■ **AVAILABLE DATA**:
■ ■ ■ ■ ■ ■ ■

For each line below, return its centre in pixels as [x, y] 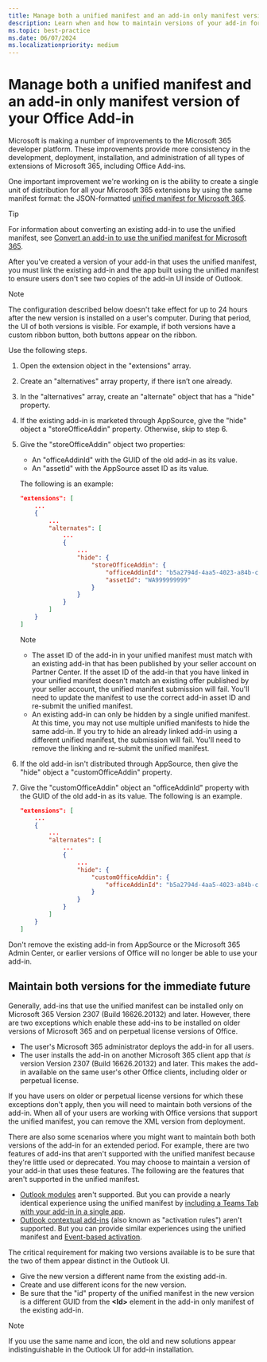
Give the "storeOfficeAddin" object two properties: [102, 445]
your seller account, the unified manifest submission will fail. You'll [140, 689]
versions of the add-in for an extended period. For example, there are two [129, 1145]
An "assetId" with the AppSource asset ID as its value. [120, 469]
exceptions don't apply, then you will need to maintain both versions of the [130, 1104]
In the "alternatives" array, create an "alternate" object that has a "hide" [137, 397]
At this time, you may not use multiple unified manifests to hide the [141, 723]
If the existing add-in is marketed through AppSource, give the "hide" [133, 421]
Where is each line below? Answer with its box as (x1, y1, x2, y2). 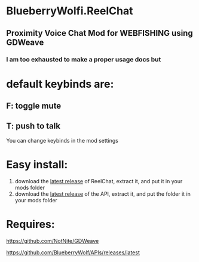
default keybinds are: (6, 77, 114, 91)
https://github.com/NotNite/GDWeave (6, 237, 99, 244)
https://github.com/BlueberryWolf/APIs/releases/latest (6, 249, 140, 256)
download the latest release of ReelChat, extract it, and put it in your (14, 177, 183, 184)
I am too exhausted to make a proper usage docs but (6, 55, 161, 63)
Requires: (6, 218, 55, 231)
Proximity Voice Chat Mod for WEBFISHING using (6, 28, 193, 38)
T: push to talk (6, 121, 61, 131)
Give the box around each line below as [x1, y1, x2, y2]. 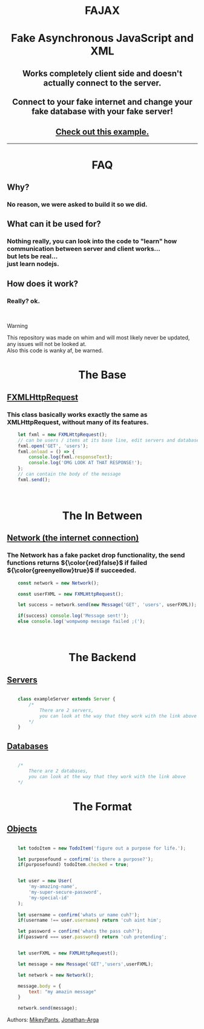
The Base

■ ■ ■ ■ ■ ■ ■

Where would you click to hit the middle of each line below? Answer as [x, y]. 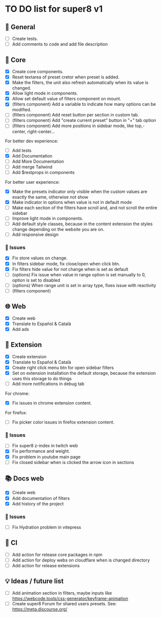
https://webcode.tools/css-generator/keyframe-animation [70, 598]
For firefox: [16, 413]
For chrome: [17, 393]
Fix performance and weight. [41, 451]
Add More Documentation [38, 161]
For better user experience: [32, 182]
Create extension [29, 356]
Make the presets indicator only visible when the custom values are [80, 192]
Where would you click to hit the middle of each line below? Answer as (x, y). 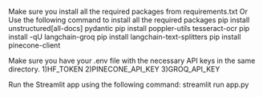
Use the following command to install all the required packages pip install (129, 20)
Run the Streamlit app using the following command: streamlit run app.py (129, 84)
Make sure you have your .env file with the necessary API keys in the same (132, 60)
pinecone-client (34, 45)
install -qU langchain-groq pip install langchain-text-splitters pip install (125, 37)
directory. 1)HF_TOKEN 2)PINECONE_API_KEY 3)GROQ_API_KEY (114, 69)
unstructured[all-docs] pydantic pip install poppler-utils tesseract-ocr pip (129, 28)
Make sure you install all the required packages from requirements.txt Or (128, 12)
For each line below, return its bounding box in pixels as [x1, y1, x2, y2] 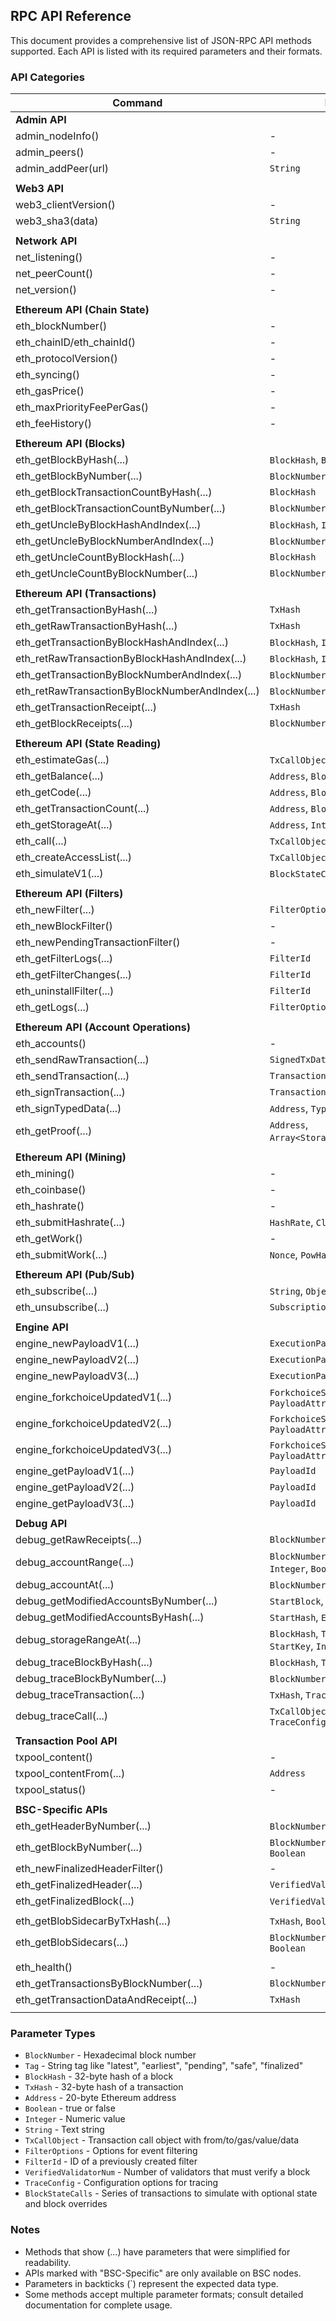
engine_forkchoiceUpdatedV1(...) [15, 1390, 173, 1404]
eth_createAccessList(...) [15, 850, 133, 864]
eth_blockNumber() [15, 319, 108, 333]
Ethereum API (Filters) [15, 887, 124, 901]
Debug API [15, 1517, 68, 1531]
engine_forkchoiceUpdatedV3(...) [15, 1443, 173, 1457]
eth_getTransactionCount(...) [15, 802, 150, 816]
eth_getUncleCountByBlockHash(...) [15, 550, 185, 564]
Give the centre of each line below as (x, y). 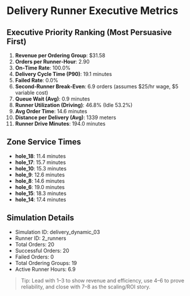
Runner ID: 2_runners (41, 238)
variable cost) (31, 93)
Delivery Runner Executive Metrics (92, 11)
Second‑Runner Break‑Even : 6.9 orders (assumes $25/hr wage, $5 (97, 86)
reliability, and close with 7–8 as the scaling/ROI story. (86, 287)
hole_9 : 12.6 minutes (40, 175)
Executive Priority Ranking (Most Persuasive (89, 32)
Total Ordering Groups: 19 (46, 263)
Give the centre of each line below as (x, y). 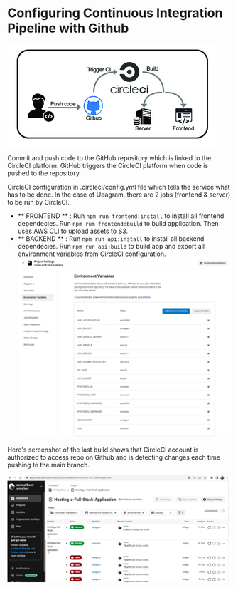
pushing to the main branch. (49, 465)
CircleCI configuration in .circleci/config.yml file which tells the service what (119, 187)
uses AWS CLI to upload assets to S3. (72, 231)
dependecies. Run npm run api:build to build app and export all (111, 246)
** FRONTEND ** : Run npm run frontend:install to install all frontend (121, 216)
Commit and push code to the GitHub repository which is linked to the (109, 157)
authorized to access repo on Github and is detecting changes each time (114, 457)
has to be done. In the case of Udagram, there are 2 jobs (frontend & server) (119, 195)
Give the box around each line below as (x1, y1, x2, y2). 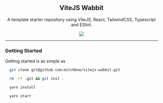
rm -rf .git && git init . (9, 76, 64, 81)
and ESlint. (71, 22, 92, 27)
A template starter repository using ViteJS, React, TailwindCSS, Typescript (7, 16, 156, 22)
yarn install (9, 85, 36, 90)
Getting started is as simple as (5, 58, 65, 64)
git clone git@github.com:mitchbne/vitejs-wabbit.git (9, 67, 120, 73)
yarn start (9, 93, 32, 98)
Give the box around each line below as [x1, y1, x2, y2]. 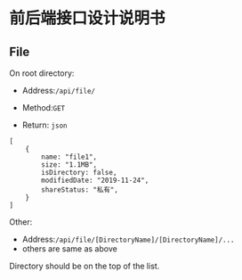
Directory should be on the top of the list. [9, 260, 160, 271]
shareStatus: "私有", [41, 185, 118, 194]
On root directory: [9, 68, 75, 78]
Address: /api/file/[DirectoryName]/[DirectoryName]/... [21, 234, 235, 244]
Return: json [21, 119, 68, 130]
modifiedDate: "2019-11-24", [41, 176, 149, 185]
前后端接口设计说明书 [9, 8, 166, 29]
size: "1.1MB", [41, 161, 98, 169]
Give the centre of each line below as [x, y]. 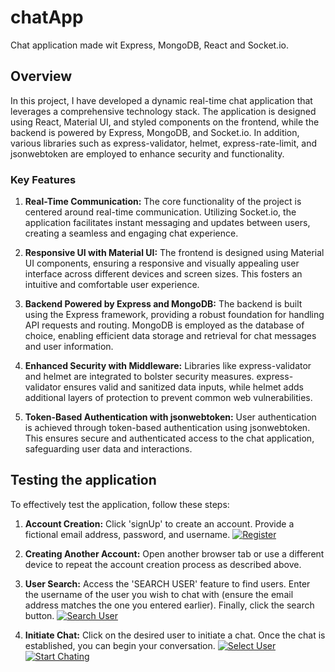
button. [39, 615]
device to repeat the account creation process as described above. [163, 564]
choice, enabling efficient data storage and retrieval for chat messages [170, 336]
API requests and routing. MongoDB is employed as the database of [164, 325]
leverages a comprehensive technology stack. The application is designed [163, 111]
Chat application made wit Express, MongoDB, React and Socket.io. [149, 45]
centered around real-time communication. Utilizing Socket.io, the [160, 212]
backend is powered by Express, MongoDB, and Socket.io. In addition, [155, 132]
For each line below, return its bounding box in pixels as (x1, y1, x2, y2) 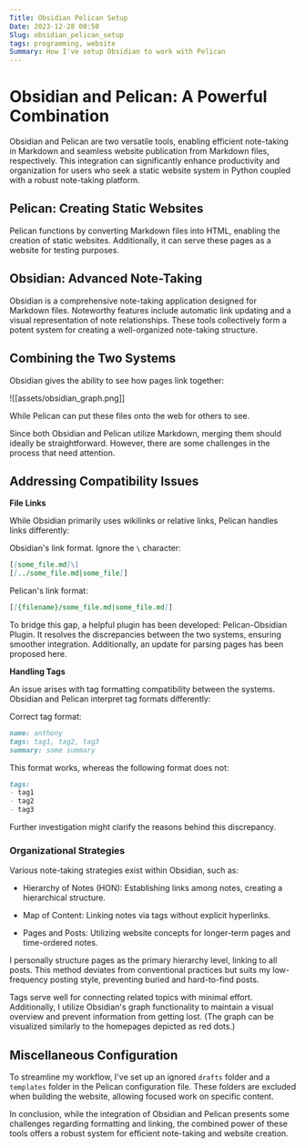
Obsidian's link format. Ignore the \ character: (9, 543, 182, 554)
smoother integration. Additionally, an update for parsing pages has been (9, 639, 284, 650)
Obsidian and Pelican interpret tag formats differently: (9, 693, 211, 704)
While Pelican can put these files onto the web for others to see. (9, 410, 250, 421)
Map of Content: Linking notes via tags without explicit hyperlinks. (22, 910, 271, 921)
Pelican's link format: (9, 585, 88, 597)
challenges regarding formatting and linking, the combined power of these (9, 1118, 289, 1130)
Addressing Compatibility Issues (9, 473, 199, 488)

■ ■ ■ ■ ■ ■ ■

■ **TASK**: Among the entries above, copy exactly only the lines starting with the one containing "properties: [102, 445]" and going through the one containing "exceptions don't apply, then", both ends included.

■ **RESPONSE FOR THIS EXERCISE**:
Give the "storeOfficeAddin" object two properties: [102, 445]
your seller account, the unified manifest submission will fail. You'll [140, 689]
versions of the add-in for an extended period. For example, there are two [129, 1145]
An "assetId" with the AppSource asset ID as its value. [120, 469]
exceptions don't apply, then you will need to maintain both versions of the [130, 1104]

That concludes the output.